Javelinas claim a U.S. desert home

From ANIMAL PEOPLE, January/February 2007:
TUCSON–Encountering a dozen peccaries during a dawn walk
with her three Chihuahuas on December 7, 2006, Tracy Gordon, 34,
of Tucson, was bitten, knocked down, and trampled. One Chihuahua
was critically injured. Another suffered a large bite on the neck.
Arizona Game & Fish Department information and education
program manager Tom Whetten suggested that the javelinas were
protecting younger members of the herd.
Gordon “did exactly what she was supposed to do by getting
those dogs under control,” Whetten told Enric Volante and Jeff
Commings of the Arizona Daily Star.


Whetten attributed the presence of the javelinas in Gordon’s
suburban neighborhood to people who leave food out for them.
“If we can get people to stop feeding, we can stop having
large herds in the metropolitan area,” Whetten said.

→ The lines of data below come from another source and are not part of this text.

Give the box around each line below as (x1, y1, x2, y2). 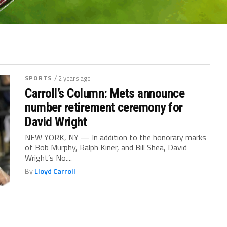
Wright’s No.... (25, 151, 72, 164)
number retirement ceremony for (25, 99, 183, 115)
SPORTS (25, 72, 52, 83)
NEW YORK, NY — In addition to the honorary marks (25, 131, 207, 143)
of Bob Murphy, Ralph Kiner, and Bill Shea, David (25, 141, 187, 154)
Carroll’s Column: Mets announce (25, 85, 185, 101)
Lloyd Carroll (34, 165, 76, 177)
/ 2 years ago (54, 72, 91, 83)
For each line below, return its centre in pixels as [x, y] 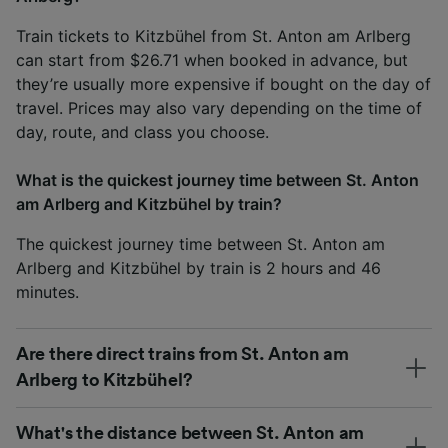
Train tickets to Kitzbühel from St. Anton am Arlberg [213, 35]
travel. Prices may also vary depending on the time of [219, 107]
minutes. [47, 291]
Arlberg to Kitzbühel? [104, 379]
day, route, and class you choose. [142, 131]
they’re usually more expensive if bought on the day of [223, 83]
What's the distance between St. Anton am [190, 432]
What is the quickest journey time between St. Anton [217, 179]
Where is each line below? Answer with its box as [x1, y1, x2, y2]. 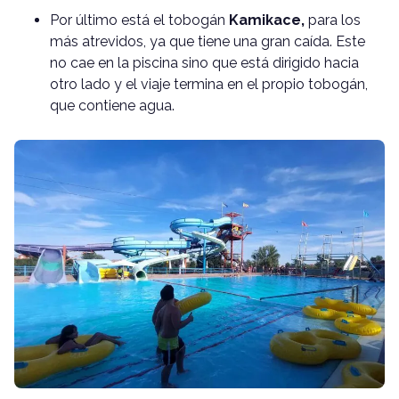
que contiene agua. [50, 96, 175, 114]
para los [305, 11, 361, 28]
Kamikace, [225, 11, 305, 28]
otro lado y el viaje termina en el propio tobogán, [50, 75, 368, 93]
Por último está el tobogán [50, 11, 225, 28]
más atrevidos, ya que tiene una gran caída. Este [50, 32, 365, 50]
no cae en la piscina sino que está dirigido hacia [50, 53, 359, 71]
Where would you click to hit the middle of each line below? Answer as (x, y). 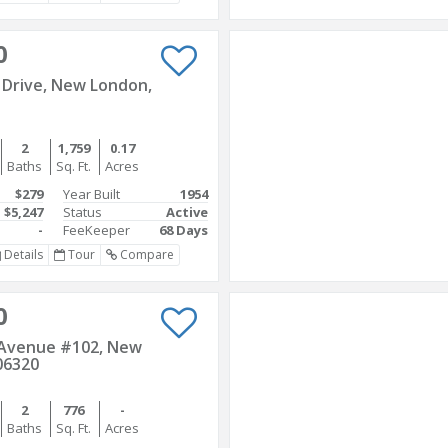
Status (82, 212)
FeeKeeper (96, 230)
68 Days (183, 230)
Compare (145, 254)
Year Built (91, 194)
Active (187, 212)
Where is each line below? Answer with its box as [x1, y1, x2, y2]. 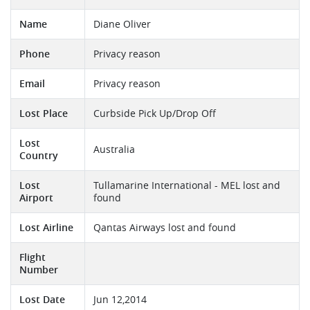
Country [19, 149, 58, 163]
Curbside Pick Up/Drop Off [93, 107, 216, 120]
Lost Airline [19, 221, 73, 235]
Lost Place [19, 107, 68, 120]
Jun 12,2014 [93, 293, 147, 307]
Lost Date [19, 293, 65, 307]
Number [19, 264, 58, 277]
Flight [19, 251, 46, 264]
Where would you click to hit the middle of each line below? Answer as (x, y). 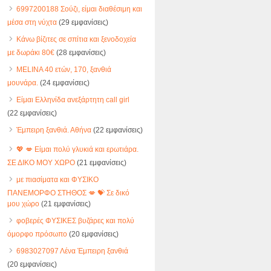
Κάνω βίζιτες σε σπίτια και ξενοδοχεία (76, 39)
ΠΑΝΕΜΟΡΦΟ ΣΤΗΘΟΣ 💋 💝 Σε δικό (68, 193)
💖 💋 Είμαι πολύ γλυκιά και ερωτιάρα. (77, 149)
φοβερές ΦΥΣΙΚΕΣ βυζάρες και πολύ (75, 221)
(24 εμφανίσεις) (64, 83)
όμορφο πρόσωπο (37, 234)
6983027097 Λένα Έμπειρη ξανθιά (72, 251)
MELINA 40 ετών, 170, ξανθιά (64, 70)
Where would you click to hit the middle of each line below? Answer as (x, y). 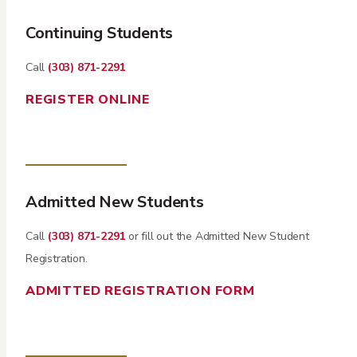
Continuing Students (100, 33)
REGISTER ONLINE (88, 100)
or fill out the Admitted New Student (217, 236)
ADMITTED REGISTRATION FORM (140, 290)
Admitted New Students (115, 202)
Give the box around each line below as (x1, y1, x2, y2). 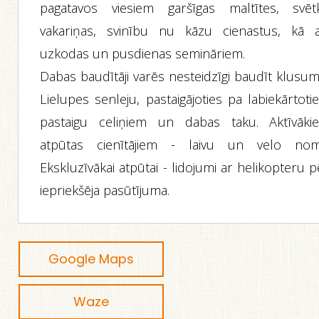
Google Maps (48, 250, 135, 268)
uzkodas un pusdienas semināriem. (40, 45, 246, 62)
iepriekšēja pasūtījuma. (40, 182, 170, 199)
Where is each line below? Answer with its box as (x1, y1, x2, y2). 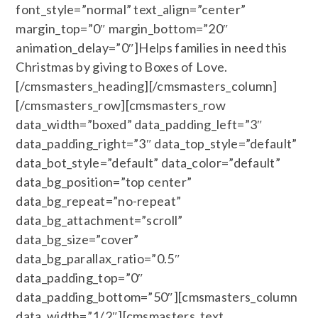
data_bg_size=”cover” (16, 231, 139, 247)
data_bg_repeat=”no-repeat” (16, 193, 182, 209)
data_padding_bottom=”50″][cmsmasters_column (16, 289, 298, 305)
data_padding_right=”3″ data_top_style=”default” (16, 136, 297, 151)
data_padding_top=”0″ (16, 270, 144, 285)
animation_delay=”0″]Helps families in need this (16, 40, 287, 55)
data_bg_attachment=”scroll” (16, 212, 183, 228)
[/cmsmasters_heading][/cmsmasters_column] (16, 78, 278, 94)
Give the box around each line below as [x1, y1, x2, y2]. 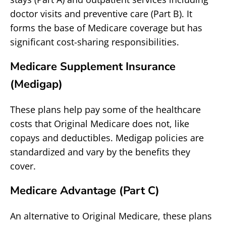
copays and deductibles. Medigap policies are [10, 132, 204, 144]
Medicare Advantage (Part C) [10, 183, 159, 198]
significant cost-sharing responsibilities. [10, 36, 179, 48]
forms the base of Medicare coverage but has [10, 22, 202, 34]
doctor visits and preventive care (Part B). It [10, 8, 192, 20]
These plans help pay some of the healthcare [10, 103, 201, 116]
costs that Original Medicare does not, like [10, 118, 189, 130]
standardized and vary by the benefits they [10, 146, 190, 158]
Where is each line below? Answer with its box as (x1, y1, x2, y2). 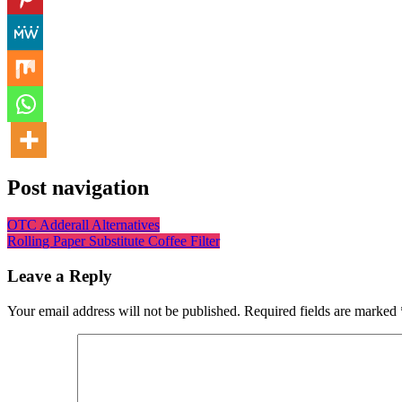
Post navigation (7, 175, 149, 199)
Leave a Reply (7, 267, 112, 286)
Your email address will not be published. (7, 302, 240, 319)
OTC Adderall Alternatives (7, 217, 160, 233)
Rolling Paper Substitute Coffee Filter (7, 233, 220, 249)
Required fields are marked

The attack on Gordon and her dogs was the most serious human
conflict yet with javelinas in the Tucson area, but hardly the
first. “Pima County Animal Care Center data released last month show
17 incidents since November 2001 in which one or more javelinas bit a
person, including six bitings this year–more than in any year since
2002,” wrote Commings.
“All bites except one were serious enough for the victim to
seek medical treatment, rather than treat the wound at home. Many
of those injured were adults in their 40s or 50s, although one man
bitten last January was 76,” Commings continued.
That middle-aged and older adults were most often bitten may
chiefly reflect the composition of the human population where the
incidents occurred, in recently developed upscale neighborhoods with
relatively few young children–or may hint that peccaries are less
inclined to live where children are often outside making noise.
Commonly considered “pigs,” javelinas are actually
peccaries, the most pig-like animals who are not pigs.
“Though pigs and peccaries are classified within the same
order of mammals, they’re in different families,” explains nature
writer Lauray Yule in her 2004 book Javelinas. “The two families
diverged about 38 million years ago: pigs evolved in the Old World,
peccaries in the New World.”
Like elephants, camels, lions, and horses, peccaries
actually evolved in North America, but vanished during the Ice Ages.
Twenty-five-million-year-old fossil peccaries found in Nebraska had
skulls three feet long, longer than the entire bodies of modern
peccaries. Their descendants apparently downsized as they retreated
south, away from the advancing glaciers.
Old World pigs and modern javelinas, migrating from Central
America, appear to have reached the U.S. Southwest at almost the
same time. Spanish missionaries had been exploring and establishing
settlements in what is now the U.S. Southwest, often bringing pigs
with them, for nearly 200 years before two Jesuits mentioned
javelinas between 1756 and 1767. Beaver trappers recorded the
presence of javelinas in 1826, wrote Yule, but the Smithsonian
Institution did not identify javelinas as a U.S. species until
naturalist E.A. Mearns discovered them near the Mexican border in
1907. The U.S. Geological Survey confirmed their existence in 1931.
Since then, javelinas are often seen in much of their range.
Increased visibility roughly coincided with predator control
campaigns that in the mid-20th century extirpated Mexican gray
wolves, substantially diminished the puma population, and killed
millions of coyotes.
The human tendency to kill rattlesnakes might also have
helped javelinas to establish themselves on the edges of fast-growing
cities, since rattlesnakes can be a deadly rival for burrow space.